:: EXERCISE GOAL ::
Your job is to return each record exactly, minus any pictures.

——

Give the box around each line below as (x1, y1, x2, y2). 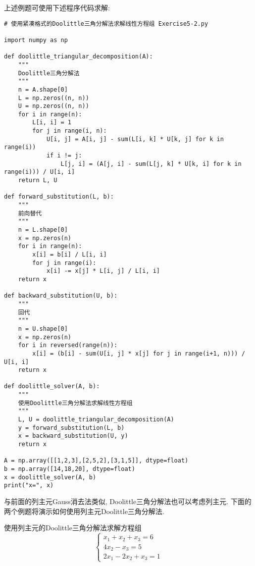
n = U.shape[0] (18, 325, 68, 332)
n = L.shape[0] (18, 226, 68, 233)
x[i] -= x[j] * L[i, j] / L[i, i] (46, 267, 160, 275)
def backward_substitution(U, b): (4, 292, 118, 300)
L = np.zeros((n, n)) (18, 94, 89, 102)
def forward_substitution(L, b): (4, 193, 114, 201)
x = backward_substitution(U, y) (18, 432, 128, 440)
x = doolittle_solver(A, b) (4, 473, 97, 481)

——

:: EXERCISE SOLUTION ::
Give the box around each line below as (x1, y1, x2, y2). 
n = U.shape[0] (18, 325, 68, 332)
n = L.shape[0] (18, 226, 68, 233)
x[i] -= x[j] * L[i, j] / L[i, i] (46, 267, 160, 275)
def backward_substitution(U, b): (4, 292, 118, 300)
L = np.zeros((n, n)) (18, 94, 89, 102)
def forward_substitution(L, b): (4, 193, 114, 201)
x = backward_substitution(U, y) (18, 432, 128, 440)
x = doolittle_solver(A, b) (4, 473, 97, 481)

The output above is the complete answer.